= Instructions for the task =
The answer must be an exact copy of the lines from the one containing "Q: How can I document" through the end of the records, with the pictures left out.

Task input START

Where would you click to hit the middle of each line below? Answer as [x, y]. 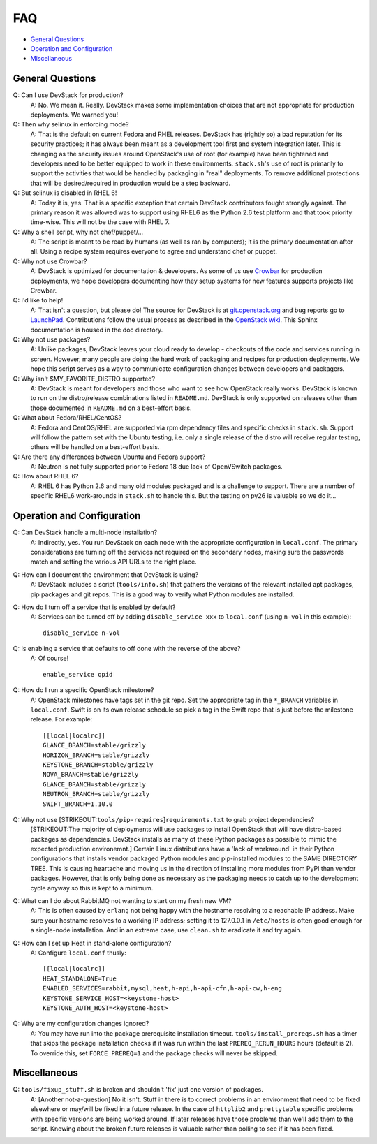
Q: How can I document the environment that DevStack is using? [106, 574]
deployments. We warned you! [74, 115]
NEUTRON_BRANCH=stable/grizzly [96, 794]
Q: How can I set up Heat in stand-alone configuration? [92, 943]
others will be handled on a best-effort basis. [95, 447]
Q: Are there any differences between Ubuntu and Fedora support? [109, 457]
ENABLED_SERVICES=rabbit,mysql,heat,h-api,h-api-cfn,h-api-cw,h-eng [162, 989]
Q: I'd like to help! [38, 300]
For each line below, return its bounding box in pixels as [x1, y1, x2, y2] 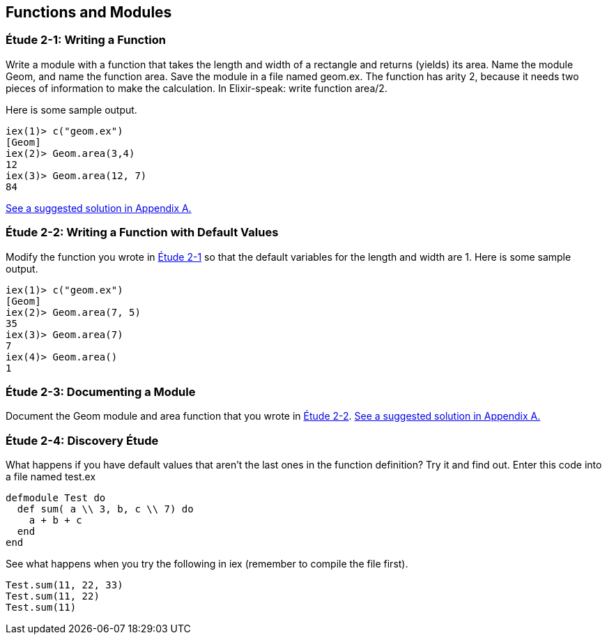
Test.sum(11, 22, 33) [6, 579, 123, 591]
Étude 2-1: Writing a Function [6, 33, 166, 47]
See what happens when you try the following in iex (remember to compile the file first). [6, 558, 408, 570]
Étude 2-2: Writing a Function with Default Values [6, 225, 279, 240]
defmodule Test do [6, 492, 106, 504]
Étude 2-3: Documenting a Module [6, 384, 196, 399]
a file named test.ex [6, 471, 96, 483]
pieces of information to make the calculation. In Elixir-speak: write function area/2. [6, 82, 387, 94]
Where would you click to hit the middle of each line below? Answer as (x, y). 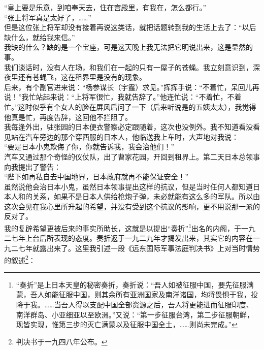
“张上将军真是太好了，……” (48, 17)
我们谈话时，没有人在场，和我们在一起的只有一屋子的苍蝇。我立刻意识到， (128, 67)
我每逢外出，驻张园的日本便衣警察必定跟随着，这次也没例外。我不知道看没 (128, 127)
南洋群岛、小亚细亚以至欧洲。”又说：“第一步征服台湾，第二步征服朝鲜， (135, 314)
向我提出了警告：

Task input END

= Expected output =
Q: How can I document the environment that DevStack is using? [106, 574]
deployments. We warned you! [74, 115]
NEUTRON_BRANCH=stable/grizzly [96, 794]
Q: How can I set up Heat in stand-alone configuration? [92, 943]
others will be handled on a best-effort basis. [95, 447]
Q: Are there any differences between Ubuntu and Fedora support? [109, 457]
ENABLED_SERVICES=rabbit,mysql,heat,h-api,h-api-cfn,h-api-cw,h-eng [162, 989]
Q: I'd like to help! [38, 300]
For each line below, return its bounding box in pixels as [x1, y1, x2, y2] 
Test.sum(11, 22, 33) [6, 579, 123, 591]
Étude 2-1: Writing a Function [6, 33, 166, 47]
See what happens when you try the following in iex (remember to compile the file first). [6, 558, 408, 570]
Étude 2-2: Writing a Function with Default Values [6, 225, 279, 240]
defmodule Test do [6, 492, 106, 504]
Étude 2-3: Documenting a Module [6, 384, 196, 399]
a file named test.ex [6, 471, 96, 483]
pieces of information to make the calculation. In Elixir-speak: write function area/2. [6, 82, 387, 94]
Where would you click to hit the middle of each line below? Answer as (x, y). 
“张上将军真是太好了，……” (48, 17)
我们谈话时，没有人在场，和我们在一起的只有一屋子的苍蝇。我立刻意识到， (128, 67)
我每逢外出，驻张园的日本便衣警察必定跟随着，这次也没例外。我不知道看没 (128, 127)
南洋群岛、小亚细亚以至欧洲。”又说：“第一步征服台湾，第二步征服朝鲜， (135, 314)
向我提出了警告：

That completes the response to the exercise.